Penal Law § 263.16 provides: “A person is guilty of possessing a sexual performance by a child when, knowing the character and content thereof, he knowingly has in his possession or control any performance which includes sexual conduct by a child less than sixteen years of age.” Performance is defined in Penal Law § 263.00 (4) as “any play, motion picture, photograph or dance. Performance also means any other visual representation exhibited before an audience.” The indictment charged defendant with violating Penal Law § 263.16 by possessing “numerous computer graphic files which contained images of children less than sixteen years of age engaged in sexual conduct.”

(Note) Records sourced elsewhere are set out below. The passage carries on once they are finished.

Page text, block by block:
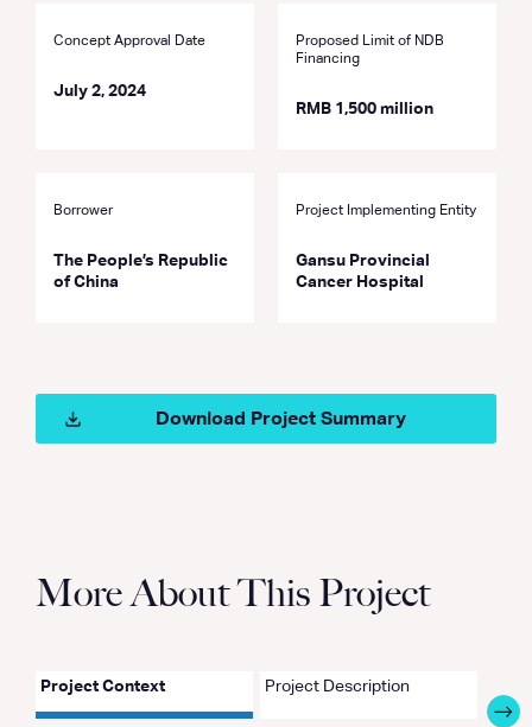
Concept Approval Date
July 2, 2024
Proposed Limit of NDB
Financing
RMB 1,500 million
Borrower
The People’s Republic
of China
Project Implementing Entity
Gansu Provincial
Cancer Hospital
Download Project Summary
More About This Project
Project Context Project Description

In support of a pretrial suppression motion, defendant, who is a licensed social worker specializing in treating sexually related disorders, indicated his intention to rely upon the affirmative defense set forth in Penal Law § 235.15 (1), which provides: “In any prosecution for obscenity, or disseminating indecent material to minors in the second degree in violation of subdivision three of section 235.21 of this article, it is an affirmative defense that the persons to whom allegedly obscene or indecent material was disseminated, or the audience to an allegedly obscene performance, consisted of persons or institutions having scientific, educational, governmental or other similar justification for possessing, disseminating or viewing the same.” The People made a motion in limine seeking to preclude defendant from introducing evidence in support of an affirmative defense pursuant to Penal Law § 235.15 (1). The prosecutor argued that the affirmative defense had no application to the present prosecution because defendant was not being prosecuted for obscenity or disseminating indecent material to minors. The court agreed, granted the motion and refused defendant’s request to charge the jury with that affirmative defense.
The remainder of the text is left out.